▸ Your task: Where the word "Cosi" shows up in the entries below, please copy the whole line.

[Materials provided — start]

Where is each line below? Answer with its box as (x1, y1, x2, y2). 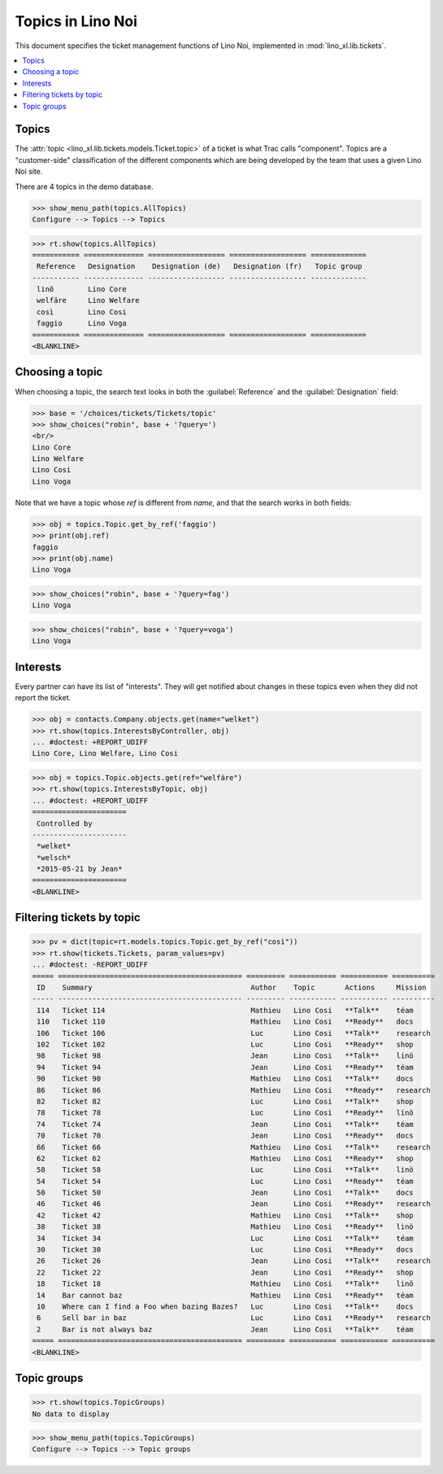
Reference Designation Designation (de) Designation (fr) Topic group (37, 261, 363, 271)
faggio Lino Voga (37, 318, 128, 328)
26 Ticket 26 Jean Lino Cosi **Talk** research (37, 1257, 431, 1266)
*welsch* (37, 853, 72, 862)
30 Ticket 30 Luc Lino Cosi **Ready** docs (37, 1245, 414, 1254)
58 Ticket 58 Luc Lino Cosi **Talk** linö (37, 1165, 414, 1174)
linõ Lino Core (37, 285, 128, 294)
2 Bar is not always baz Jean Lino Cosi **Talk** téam (37, 1324, 414, 1334)
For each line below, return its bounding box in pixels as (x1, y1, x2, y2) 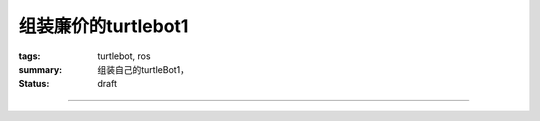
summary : (18, 63, 63, 75)
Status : (18, 78, 50, 90)
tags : (18, 50, 41, 62)
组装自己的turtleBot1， (97, 63, 190, 75)
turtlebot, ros (97, 50, 151, 62)
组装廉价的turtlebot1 (18, 15, 189, 37)
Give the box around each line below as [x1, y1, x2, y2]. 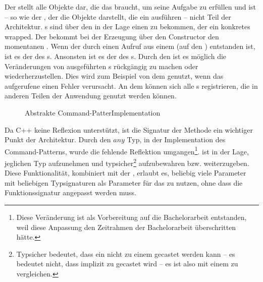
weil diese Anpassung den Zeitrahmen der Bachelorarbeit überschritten [16, 221, 236, 232]
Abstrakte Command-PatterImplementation [25, 107, 161, 118]
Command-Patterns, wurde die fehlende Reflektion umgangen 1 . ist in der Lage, [5, 144, 249, 156]
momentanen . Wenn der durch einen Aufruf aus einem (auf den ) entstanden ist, [5, 41, 255, 51]
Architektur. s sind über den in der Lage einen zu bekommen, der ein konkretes [5, 21, 250, 32]
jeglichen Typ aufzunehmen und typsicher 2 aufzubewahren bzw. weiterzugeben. [5, 156, 249, 168]
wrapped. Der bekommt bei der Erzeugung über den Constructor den [5, 31, 219, 41]
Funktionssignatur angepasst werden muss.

[Materials provided — finish]

▸ Answer below:
26 Ticket 26 Jean Lino Cosi **Talk** research (37, 1257, 431, 1266)
30 Ticket 30 Luc Lino Cosi **Ready** docs (37, 1245, 414, 1254)
58 Ticket 58 Luc Lino Cosi **Talk** linö (37, 1165, 414, 1174)
2 Bar is not always baz Jean Lino Cosi **Talk** téam (37, 1324, 414, 1334)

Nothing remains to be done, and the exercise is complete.